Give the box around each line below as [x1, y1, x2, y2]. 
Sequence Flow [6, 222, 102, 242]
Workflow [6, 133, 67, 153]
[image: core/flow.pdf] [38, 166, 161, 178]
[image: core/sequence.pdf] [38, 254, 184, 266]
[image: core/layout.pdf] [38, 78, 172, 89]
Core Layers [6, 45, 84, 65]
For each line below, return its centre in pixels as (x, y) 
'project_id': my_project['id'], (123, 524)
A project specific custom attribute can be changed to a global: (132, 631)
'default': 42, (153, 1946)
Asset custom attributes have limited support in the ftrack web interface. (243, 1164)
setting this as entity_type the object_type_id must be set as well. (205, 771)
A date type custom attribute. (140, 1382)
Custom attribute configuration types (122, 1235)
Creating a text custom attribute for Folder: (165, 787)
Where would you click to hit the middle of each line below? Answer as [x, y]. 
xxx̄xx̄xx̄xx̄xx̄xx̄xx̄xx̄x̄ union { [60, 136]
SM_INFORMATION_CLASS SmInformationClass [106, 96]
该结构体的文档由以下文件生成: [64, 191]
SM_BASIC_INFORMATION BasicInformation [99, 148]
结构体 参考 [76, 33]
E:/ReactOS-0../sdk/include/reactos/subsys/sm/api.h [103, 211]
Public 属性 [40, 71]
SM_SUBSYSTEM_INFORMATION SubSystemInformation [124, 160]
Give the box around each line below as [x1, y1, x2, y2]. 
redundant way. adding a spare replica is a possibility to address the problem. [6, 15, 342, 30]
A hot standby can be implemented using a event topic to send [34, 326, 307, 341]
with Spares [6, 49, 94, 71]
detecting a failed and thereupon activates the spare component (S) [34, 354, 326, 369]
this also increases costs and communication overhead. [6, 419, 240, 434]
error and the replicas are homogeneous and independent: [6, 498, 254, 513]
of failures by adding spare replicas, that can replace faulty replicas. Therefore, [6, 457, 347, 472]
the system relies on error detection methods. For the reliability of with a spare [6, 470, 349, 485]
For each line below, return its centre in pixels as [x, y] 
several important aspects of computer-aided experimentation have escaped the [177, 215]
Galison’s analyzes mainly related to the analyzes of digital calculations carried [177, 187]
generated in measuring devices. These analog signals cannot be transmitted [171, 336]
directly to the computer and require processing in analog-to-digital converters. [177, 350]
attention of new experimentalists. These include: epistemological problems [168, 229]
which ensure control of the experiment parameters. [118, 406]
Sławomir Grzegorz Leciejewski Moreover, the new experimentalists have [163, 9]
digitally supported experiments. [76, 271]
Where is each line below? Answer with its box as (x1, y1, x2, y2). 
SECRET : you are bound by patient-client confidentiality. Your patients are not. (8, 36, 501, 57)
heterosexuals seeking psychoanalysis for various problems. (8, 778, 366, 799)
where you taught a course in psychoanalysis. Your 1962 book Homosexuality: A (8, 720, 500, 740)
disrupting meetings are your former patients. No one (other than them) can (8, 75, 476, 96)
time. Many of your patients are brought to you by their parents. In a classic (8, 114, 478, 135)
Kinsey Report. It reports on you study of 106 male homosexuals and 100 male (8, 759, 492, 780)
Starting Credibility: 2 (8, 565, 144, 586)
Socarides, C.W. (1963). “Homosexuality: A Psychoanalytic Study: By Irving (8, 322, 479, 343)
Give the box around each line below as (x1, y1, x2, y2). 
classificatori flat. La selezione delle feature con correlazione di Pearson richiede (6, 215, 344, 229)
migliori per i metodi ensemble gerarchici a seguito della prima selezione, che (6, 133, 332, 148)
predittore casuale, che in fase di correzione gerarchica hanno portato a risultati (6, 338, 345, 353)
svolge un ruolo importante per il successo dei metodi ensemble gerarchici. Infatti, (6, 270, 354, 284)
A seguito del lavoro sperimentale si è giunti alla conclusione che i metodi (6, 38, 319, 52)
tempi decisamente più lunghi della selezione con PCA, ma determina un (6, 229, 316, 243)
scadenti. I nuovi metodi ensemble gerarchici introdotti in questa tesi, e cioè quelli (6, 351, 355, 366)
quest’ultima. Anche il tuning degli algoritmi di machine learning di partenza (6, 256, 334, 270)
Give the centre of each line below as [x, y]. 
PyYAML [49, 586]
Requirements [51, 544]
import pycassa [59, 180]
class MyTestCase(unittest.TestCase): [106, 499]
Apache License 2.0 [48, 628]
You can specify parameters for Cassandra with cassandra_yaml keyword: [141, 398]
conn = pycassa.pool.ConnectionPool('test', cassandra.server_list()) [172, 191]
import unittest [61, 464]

++++

Nothing but the lines from the one containing "quest’ultima. Anche il" through the last line of the listing should be output, each exactly as written.

* OUTPUT OF THE TASK:
quest’ultima. Anche il tuning degli algoritmi di machine learning di partenza (6, 256, 334, 270)
Give the centre of each line below as [x, y]. 
PyYAML [49, 586]
Requirements [51, 544]
import pycassa [59, 180]
class MyTestCase(unittest.TestCase): [106, 499]
Apache License 2.0 [48, 628]
You can specify parameters for Cassandra with cassandra_yaml keyword: [141, 398]
conn = pycassa.pool.ConnectionPool('test', cassandra.server_list()) [172, 191]
import unittest [61, 464]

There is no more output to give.